Работать мотивирует осознание того, что моя пенсия составляет 8400 рублей. Конечно, страх заразиться есть, но страх умереть с голоду – сильнее. У меня ипотека и слишком много проблем, чтобы не работать. Буквально час назад мне звонили из аптеки, приглашали на работу, а аптека проходимая – там ни присесть, ни вздохнуть, ни чирикнуть. Теперь я сижу и думаю, выдержит ли мое сердце, если я буду работать в этой аптеке.

Я люблю свою работу, я бессмертный конь. Но в частном медцентре мне в открытую сказали, что я старая, а мне всего 57 лет! А в нашей больнице моей ноги больше не будет: главный врач заявил, что он пришел в государственную медицину бабло зарабатывать! Я на него посмотрела глазами бешеной селедки и сказала: «Знаете, я 30 лет работаю в государственной медицине, я бабла не заработала».

О коронавирусе и прививках

Ковид – это не новое заболевание, я его в институте проходила как инфекционный грипп. Любой грипп каждый год ведет себя иначе, и появляется новый штамм!

В марте 2020 года люди действительно сидели по домам, ходили в перчатках и масках, вплоть до экзем и астматических приступов. А сейчас все полагаются только на русский авось.

А про прививки я недавно услышала хороший медицинский анекдот: две крысы разговаривают, одна у другой спрашивает: «Ты уже привилась»? Вторая отвечает: «Да что я, дура что ли, еще на людях эксперимент не закончили». Это черный медицинский юмор, от него никуда не денешься. Во время эпидемии запрещено прививать людей, как люди идут на прививку, я не понимаю! К тому же существуют больные, которым категорически противопоказано прививаться. Это пациенты с онкологией, с ревматологическими болезнями, но и их заставляют, ни один медотвод не срабатывает. И нам – медикам – надо вакцинироваться, а у меня, например, медотвод по заболеванию. Теперь боюсь, что меня никуда не возьмут на работу.

О внимании к медикам

Никакого повышенного внимания к медикам я не заметила. Ну и я не могу назвать работу врачей героической. Героической она была во время войны, тогда люди делали что-то выходящее за рамки обычного.

Я не считаю себя героиней, я просто обычный врач, который хорошо выполняет рядовую работу.
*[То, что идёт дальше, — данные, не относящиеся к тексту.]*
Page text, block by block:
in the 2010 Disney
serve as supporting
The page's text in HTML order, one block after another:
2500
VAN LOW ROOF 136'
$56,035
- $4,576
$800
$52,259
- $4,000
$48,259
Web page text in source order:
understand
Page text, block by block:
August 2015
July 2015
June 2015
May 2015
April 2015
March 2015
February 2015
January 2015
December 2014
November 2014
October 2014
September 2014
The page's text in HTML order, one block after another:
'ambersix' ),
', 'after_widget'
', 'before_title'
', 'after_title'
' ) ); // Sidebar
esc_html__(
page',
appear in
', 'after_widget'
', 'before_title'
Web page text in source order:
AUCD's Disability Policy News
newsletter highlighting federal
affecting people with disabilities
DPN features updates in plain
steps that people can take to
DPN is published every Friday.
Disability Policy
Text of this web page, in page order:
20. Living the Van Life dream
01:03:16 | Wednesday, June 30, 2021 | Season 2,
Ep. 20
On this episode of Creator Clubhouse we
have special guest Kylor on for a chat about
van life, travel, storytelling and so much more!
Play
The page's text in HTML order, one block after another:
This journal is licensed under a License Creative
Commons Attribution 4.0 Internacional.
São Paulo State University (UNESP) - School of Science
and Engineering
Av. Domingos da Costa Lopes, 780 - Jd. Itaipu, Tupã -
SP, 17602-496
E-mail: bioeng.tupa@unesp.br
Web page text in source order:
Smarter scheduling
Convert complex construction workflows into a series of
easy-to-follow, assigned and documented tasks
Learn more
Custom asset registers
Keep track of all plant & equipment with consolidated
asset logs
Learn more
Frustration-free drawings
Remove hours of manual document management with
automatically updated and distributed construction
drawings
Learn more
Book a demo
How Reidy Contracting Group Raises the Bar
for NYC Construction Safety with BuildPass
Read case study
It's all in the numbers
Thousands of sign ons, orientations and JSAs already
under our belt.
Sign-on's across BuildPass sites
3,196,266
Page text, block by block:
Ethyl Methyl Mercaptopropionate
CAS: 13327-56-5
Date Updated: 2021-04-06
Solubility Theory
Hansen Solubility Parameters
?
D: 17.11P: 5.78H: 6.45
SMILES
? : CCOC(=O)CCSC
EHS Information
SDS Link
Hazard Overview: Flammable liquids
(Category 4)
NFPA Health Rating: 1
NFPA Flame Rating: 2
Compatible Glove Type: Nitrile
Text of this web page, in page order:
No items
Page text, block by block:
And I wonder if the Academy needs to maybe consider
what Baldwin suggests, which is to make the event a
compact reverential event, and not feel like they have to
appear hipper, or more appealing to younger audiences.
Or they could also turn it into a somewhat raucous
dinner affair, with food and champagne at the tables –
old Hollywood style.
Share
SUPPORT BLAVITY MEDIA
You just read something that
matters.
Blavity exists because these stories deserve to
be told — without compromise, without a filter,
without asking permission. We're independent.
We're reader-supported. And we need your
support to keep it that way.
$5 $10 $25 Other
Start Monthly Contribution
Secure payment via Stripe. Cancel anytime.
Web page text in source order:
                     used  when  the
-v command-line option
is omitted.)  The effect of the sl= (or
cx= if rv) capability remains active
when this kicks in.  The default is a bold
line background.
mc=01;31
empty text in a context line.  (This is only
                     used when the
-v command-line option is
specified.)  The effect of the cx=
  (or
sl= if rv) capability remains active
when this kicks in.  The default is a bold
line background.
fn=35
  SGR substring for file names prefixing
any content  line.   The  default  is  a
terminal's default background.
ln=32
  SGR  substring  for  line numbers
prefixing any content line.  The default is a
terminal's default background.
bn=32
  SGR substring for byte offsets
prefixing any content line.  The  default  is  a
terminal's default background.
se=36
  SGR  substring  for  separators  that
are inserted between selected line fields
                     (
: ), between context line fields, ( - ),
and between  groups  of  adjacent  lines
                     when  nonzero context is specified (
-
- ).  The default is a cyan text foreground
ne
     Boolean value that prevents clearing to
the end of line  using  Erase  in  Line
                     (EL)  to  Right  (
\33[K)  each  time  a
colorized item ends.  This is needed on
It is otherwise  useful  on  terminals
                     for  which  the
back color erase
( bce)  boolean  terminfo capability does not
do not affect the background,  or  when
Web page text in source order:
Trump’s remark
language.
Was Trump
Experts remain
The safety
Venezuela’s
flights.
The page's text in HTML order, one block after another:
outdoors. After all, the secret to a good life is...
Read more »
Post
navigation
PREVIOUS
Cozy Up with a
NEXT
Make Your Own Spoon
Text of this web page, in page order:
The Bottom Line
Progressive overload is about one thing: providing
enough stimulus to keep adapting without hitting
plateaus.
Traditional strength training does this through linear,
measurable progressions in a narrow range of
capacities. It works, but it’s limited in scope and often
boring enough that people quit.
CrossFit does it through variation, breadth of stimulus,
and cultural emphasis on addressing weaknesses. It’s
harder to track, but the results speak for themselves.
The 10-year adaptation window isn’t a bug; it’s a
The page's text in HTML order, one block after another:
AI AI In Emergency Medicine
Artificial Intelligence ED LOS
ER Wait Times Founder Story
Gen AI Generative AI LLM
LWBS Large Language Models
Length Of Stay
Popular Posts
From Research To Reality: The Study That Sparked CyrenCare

У меня был анекдотический разговор с начмедом, когда я пришла устраиваться на работу в лагерь. Он меня спросил, что я буду делать в случае острой ситуации. Я ответила, что сниму острые симптомы и буду ждать «скорую». А выяснилось, что, начиная с этого года, я не имею право оказывать первую медицинскую помощь и не должна снимать острые симптомы. В Минздраве вышли новые приказы, и теперь я должна смотреть, как умирает ребенок, пока к нему едет «скорая». «Так вы будете работать как советский врач? Будете оказывать помощь?» – переспросил меня начмед. – «А по-другому я и не умею», – ответила я.

Исследовательский комментарий

Интересны размышления информантки о призвании. Для нее медицина – это не работа, не профессия, это образ жизни. Даже в свободное время, гуляя по улице, она мыслит как медик. И интересно, что сейчас, когда работу по специальности найти довольно непросто, она как будто и не предполагает возможности заняться чем-то другим, не связанным с медициной.

Также это одно из немногих наших интервью, в котором медик открыто заявляет о своей антипривочной позиции. Интересно, что эту свою позицию информантка передает через форму анекдота. Анекдот здесь выполняет не просто развлекательную функцию, но еще это способ выразить мнение, не будучи за это наказанным. «Я как бы передаю чужое мнение, а не то, что думаю сам. Так анекдот становится «оружием слабых». Под этим термином понимаются тексты или действия, с помощью которых люди воспроизводят впечатление о классе, подавляющем их. При этом делается все, чтобы не нести за это ответственность», – объясняет в материале РБК антрополог Александра Архипова.